As the main part of this performance study, the annual variation of performance indices for 2016 and 2017 were determined and shown in Table 12.
Annual variation of performance indices before long-term correction.
Where A-Time is Time based Availability or turbines’ availability and A-Energy, is energy-based Availability. Table 12 indicates that the time-based availability is 95.1% while energy production availability was 77.73%. This means that the turbines were available as per the warranty of the manufacturer. The average wind speed of the farm was 7.6 m/s. When this value was compared with the feasibility study’s annual wind speed (9.55 m/s), it showed a deviation of 20.4%. Annual Energy Production for the 2 years was 408.8 MWh. After applying the wind index on the monthly production, the long-term annual energy is given in the Table 13.
Long-term corrected AEP for 2016 and 2017 .

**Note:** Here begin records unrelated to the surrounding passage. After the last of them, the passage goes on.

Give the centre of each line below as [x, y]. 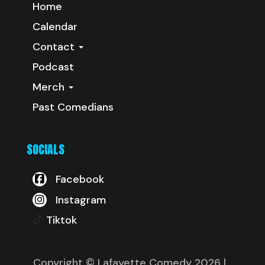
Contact [55, 46]
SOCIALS [46, 149]
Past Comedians [73, 107]
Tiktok [62, 220]
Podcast [53, 67]
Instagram [79, 200]
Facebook [78, 179]
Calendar [55, 26]
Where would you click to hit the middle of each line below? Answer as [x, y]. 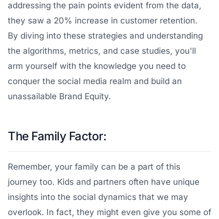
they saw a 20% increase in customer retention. [103, 21]
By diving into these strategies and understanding [105, 36]
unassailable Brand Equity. [59, 96]
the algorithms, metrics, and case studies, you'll [102, 51]
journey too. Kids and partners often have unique [104, 182]
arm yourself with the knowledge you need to [97, 66]
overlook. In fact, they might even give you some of [109, 212]
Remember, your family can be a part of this [94, 167]
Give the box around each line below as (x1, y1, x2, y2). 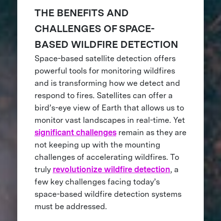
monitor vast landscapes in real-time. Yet (34, 115, 185, 125)
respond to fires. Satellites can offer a (34, 91, 173, 101)
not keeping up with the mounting (34, 140, 160, 150)
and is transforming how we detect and (34, 78, 180, 88)
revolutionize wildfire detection (52, 165, 170, 175)
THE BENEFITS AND (34, 7, 129, 19)
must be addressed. (34, 202, 107, 212)
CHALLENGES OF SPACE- (34, 23, 154, 35)
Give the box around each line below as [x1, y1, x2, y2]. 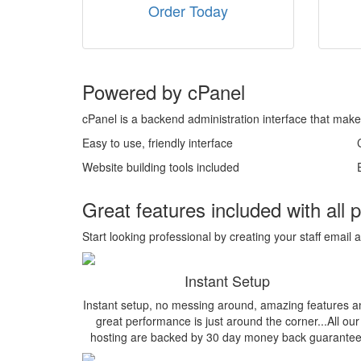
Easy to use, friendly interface [82, 135, 233, 151]
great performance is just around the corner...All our [95, 313, 359, 329]
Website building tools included [82, 159, 239, 175]
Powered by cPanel [82, 77, 245, 106]
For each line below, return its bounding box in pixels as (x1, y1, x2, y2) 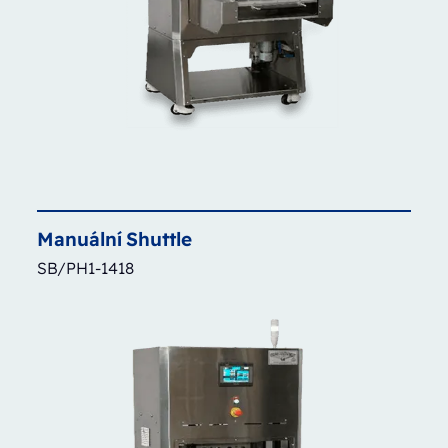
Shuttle (125, 226, 192, 251)
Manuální (36, 226, 122, 251)
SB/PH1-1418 (36, 257, 134, 278)

The long-term corrected AEP for 2016 and 2017 were 395.9 and 400 GWh, this gives the average of the 2 years to be 398 GWh.

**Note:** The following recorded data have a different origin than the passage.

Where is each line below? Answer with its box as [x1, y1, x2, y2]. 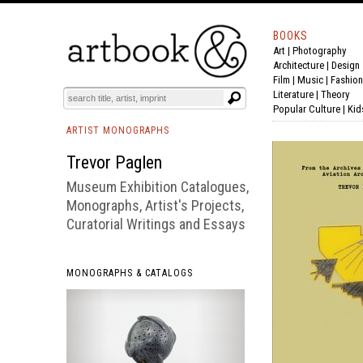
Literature [273, 88, 314, 100]
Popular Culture [273, 103, 340, 115]
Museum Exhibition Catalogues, [66, 178, 249, 195]
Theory [321, 88, 349, 100]
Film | [273, 74, 297, 86]
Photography [293, 45, 346, 57]
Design [331, 59, 360, 71]
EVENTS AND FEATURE [132, 54, 235, 67]
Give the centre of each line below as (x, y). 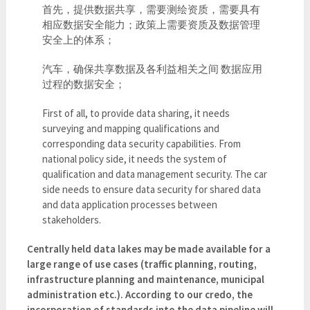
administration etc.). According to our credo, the (139, 295)
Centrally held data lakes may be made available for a (148, 249)
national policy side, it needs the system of (135, 159)
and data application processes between (130, 205)
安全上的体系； (79, 40)
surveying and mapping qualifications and (131, 129)
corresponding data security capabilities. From (142, 144)
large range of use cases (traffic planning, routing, (142, 264)
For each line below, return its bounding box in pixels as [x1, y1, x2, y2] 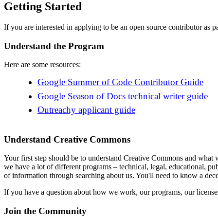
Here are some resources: [4, 60, 81, 69]
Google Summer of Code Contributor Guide [37, 77, 203, 88]
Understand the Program [4, 40, 104, 51]
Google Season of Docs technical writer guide [37, 91, 208, 101]
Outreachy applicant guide [37, 105, 135, 115]
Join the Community [4, 206, 87, 217]
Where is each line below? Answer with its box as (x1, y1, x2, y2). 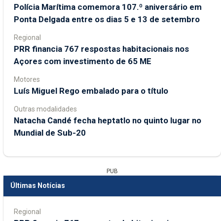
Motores (14, 75, 40, 83)
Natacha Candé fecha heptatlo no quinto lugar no (14, 115, 201, 125)
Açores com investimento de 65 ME (14, 56, 151, 66)
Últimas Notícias (10, 182, 65, 189)
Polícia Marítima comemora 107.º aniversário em (14, 1, 202, 12)
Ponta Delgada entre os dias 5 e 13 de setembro (14, 14, 200, 24)
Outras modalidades (14, 105, 77, 113)
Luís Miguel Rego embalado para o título (14, 85, 168, 96)
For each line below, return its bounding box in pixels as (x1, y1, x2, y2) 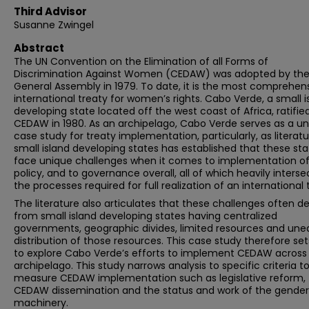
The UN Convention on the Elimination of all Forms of (14, 54, 268, 68)
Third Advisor (14, 4, 87, 19)
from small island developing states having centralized (14, 209, 277, 223)
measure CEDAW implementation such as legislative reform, (14, 271, 306, 285)
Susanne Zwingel (14, 18, 94, 32)
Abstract (14, 41, 64, 55)
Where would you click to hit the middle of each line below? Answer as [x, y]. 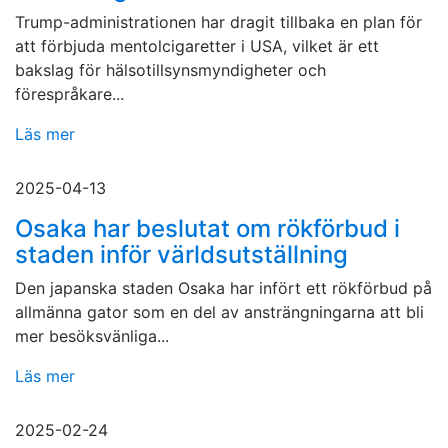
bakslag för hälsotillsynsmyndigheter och [170, 70]
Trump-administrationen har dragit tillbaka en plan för [218, 22]
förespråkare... [69, 94]
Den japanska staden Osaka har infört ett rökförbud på [223, 288]
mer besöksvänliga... [92, 336]
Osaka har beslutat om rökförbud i [207, 229]
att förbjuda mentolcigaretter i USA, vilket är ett [197, 46]
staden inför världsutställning [181, 255]
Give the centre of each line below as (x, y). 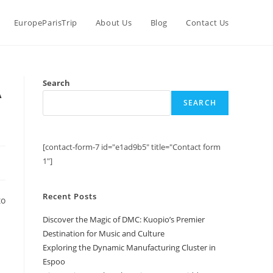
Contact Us (207, 23)
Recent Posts (70, 196)
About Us (114, 23)
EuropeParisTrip (45, 23)
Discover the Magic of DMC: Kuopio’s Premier (124, 219)
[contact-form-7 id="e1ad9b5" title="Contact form (132, 147)
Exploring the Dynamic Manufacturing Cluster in (129, 247)
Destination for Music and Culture (104, 233)
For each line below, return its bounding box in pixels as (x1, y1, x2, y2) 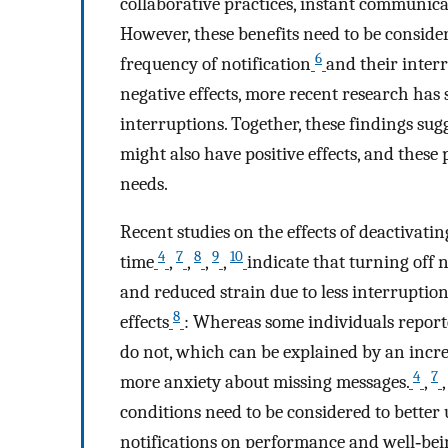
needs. (120, 172, 168, 195)
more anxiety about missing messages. (120, 371, 409, 394)
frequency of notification (120, 52, 311, 75)
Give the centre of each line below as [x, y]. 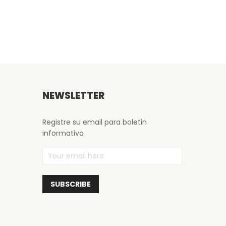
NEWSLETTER [73, 96]
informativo [63, 133]
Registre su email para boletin [94, 122]
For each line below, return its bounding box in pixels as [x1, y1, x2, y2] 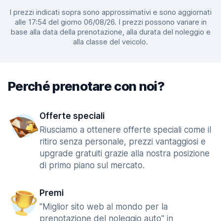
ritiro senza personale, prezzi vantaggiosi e [39, 137, 206, 147]
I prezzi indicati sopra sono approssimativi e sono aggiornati [9, 7, 212, 17]
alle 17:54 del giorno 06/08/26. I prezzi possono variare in [14, 17, 207, 27]
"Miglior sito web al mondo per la [39, 202, 168, 212]
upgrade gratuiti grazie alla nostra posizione [39, 148, 210, 158]
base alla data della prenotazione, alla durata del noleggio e [10, 27, 211, 37]
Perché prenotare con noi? [8, 78, 164, 94]
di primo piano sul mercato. [39, 160, 145, 170]
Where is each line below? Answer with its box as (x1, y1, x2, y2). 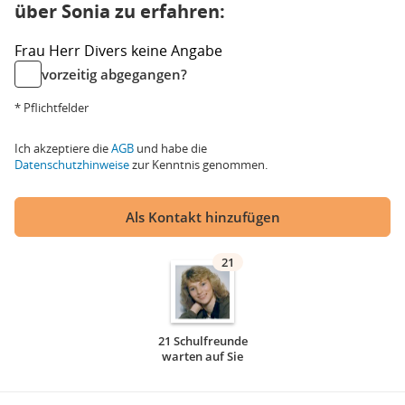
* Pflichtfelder (14, 99, 89, 116)
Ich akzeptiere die (14, 140, 111, 156)
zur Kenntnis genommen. (129, 156, 268, 173)
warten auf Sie (162, 348, 243, 364)
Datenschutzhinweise (14, 156, 129, 173)
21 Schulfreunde (157, 333, 248, 349)
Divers (84, 41, 131, 61)
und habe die (134, 140, 207, 156)
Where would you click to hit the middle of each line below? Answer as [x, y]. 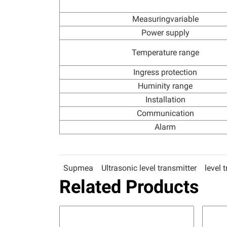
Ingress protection [165, 72]
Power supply [165, 33]
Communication [165, 113]
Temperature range [165, 52]
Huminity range [165, 86]
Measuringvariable [165, 19]
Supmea [78, 168]
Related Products [129, 187]
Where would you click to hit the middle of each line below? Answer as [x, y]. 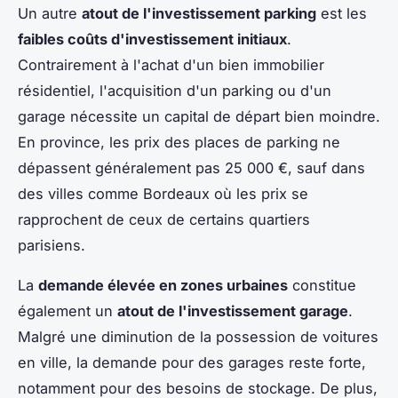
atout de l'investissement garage [233, 311]
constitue [322, 286]
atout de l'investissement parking [199, 14]
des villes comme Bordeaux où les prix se [163, 194]
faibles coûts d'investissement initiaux [152, 40]
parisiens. [52, 246]
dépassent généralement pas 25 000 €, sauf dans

Reasons of deviation from the feasibility study
The reason for the deviation in the wind resource estimation is the long-term correction data used in the feasibility study. Because the feasibility study used the NCEP/NCAR reanalysis data whose nearest point is 143 km from the center of the wind farm. However, in this paper, the long-term MERRA-2 reanalysis data used which, had better temporal and spatial resolution. The distance of the nearest grid point of this data sets from the center of the wind farm is 20.5 km. The other reason for the deviation is environmental dis en ability time, which was 971 hours in 2016 and 821 in 2017.
Conclusion
This study addressed the Adama II wind farm performance by reassessing the wind potential of the site and the energy production of wind turbine generators compared to the feasibility. Using 1-year mast data, the site’s mean annual wind speed at 70 m was found to be 7.75 m/s while, in the feasibility study, it was 9.55 m/s. The prevailing and secondary wind directions obtained were ENE by 35.7% and NE 19.1%. But in the feasibility study, these figures were ENE and E with a frequency of 35.3% and 17.3% at 70 m. From the energy performance evaluation aspect, 2 years of SCADA data were used. The gross annual energy predicted in the preconstruction of the wind farm here was 730.833 GWh but in this study, it was 570 GWh, which shows a deviation of 22%. The capacity factor determined here was 30.5%, but in the feasibility study, it was 35%. The average wind farm availability of turbines was 95.1%, and in the feasibility, it was 95%. The reason for the deviation was the long-term correction and environmental dis-en ability for the turbines to produce power. The weather influence considered in the feasibility was only 2% while in the two production years considered was , 10.2%.
Footnotes
Appendix
The software used to process the data.
| Software name | Version | Application in the process |
|---|---|---|
| ArcGIS | 10.7 | Mapping study area and contour map |
| Global Mapper | 2020 | Exporting contour into Wasp map file |
| Wasp map editor | 10 | Roughness mapping |
Declaration of conflicting interests
The author(s) declared no potential conflicts of interest with respect to the research, authorship, and/or publication of this article.
Funding
The author(s) disclosed receipt of the following financial support for the research, authorship, and/or publication of this article: The sponsor of this research was the Center of Excellence in Renewable Energy focusing on Wind and Solar Energy, (CoE in REWiSE) at EiT-M, Mekelle University funded by KfW of Germany through the Ministry of Science and Higher Education, Ethiopia.